Gestalt Workshop – Rafael Cortina: Reclaiming wholeness: a compassionate/relational Gestalt understanding of trauma and addiction
Trauma and addiction are intertwined in complex ways, fundamentally changing how individuals view themselves, their relationships and the world. Addiction is the long-term result of creative adaptations to painful life circumstances that provide relief by numbing emotional pain or cutting the individual off from unbearable experiences. While these adaptations initially serve as necessary coping mechanisms in an environment devoid of safety, belonging and emotional support, sustained recovery requires more than just symptom management. It requires relational engagement, embodied awareness and compassionate integration of past experiences into a constantly changing environment of relationships and surroundings.
Gestalt field theory helps understand these challenges. It presents a holistic, process-oriented perspective that recognizes trauma and addiction as phenomena shaped by the entire web of human experience, from intimate relationships to broader social systems. Rather than viewing these challenges as isolated personal failures, this approach explores the complex interplay of interpersonal dynamics, cultural influences and environmental factors.
Gestalt Workshop – Rafael Cortina: Reclaiming wholeness
This workshop explores practical applications of field theory, showing how changing the therapeutic perspective from individual pathology to a dynamic field can accelerate deep healing and lasting transformation.
Workshop topics and key themes combine Gestalt relationship theory and field theory to help practitioners support clients in moving from survival to authentic connection and integration.
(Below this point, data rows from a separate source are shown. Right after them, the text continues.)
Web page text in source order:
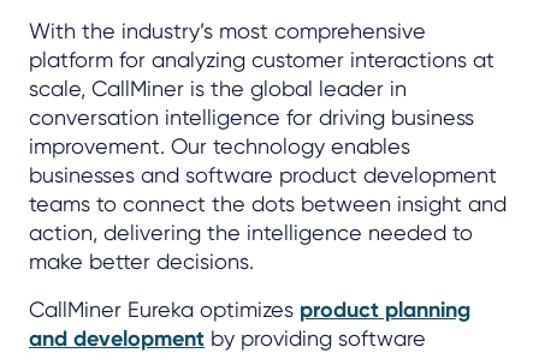
With the industry’s most comprehensive
platform for analyzing customer interactions at
scale, CallMiner is the global leader in
conversation intelligence for driving business
improvement. Our technology enables
businesses and software product development
teams to connect the dots between insight and
action, delivering the intelligence needed to
make better decisions.
CallMiner Eureka optimizes product planning
and development by providing software
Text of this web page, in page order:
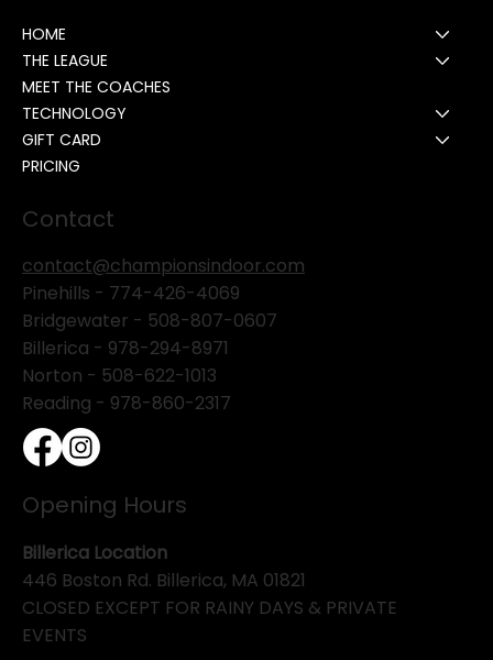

We will explore:
A field perspective on trauma and addiction:
- Trauma and addiction as field phenomena, not isolated disorders.
- How social, relational, and cultural forces shape responses to trauma and patterns of addiction.
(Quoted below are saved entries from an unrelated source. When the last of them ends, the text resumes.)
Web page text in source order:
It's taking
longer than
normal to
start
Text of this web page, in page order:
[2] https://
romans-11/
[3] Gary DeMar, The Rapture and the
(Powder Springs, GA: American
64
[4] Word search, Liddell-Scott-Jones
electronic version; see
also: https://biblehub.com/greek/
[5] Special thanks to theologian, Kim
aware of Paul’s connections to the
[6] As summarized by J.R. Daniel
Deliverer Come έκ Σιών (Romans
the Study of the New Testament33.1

- Understanding interpersonal and environmental supports/barriers to healing within the client’s life experiences.
Creative adaptations and addiction:
- Addiction is a functional creative adaptation, not a pathology.
- How trauma affects the established gestalt, interrupting the smooth cycle of contact.
- Strategies to support organic transformation by expanding awareness and choice.
Healing trauma through a compassionate/relational Gestalt model of trauma:
- Supporting clients through relationship security, compassion and embodied presence.
- Integrating Gestalt principles to respect adaptive survival responses while promoting wholeness.
- Using Rafael Cortina’s model to guide trauma resolution and deepen authentic contact.
During the workshop we will work on integrating the rejected part of ourselves: working with inner antagonists through relational gestalt
What does this mean?
In the process of healing from trauma, we often come face to face with parts of ourselves that helped us survive, but now stand in the way of connection. This experiential workshop invites participants into a safe relational space to explore their inner antagonist – the part that once protected but now interferes with connection, bonding and a sense of wholeness.
Building on the compassion/relational model of trauma in gestalt therapy, this workshop focuses on the healing power of attuned relationships, embodied consciousness and compassion. Through the lens of field theory, we will explore how relational and environmental conditions have shaped these antagonistic parts and how they continue to influence self-perception, behavior and healing.
This model, based on relational Gestalt therapy, sees trauma not as a permanent wound, but as a series of interrupted moments of contact – both within the self and between people. Healing occurs when we are able to stay with what once seemed unbearable, and show compassion to the parts of us that have learned to protect ourselves through disconnection, silence or control.
Gestalt workshop – agenda
Through exercises and experiments, participants:
- They will practice embodied gestalt processing to increase awareness of internal conflict and contact boundaries
- They will explore with curiosity and compassion the emotional function of the “antagonistic” part.
- They will engage in relational experiments that provide insight into and mitigate long-standing defensive strategies.
- They will begin to build a functional and compassionate relationship with the parts of themselves that feel shame, resistance or fear.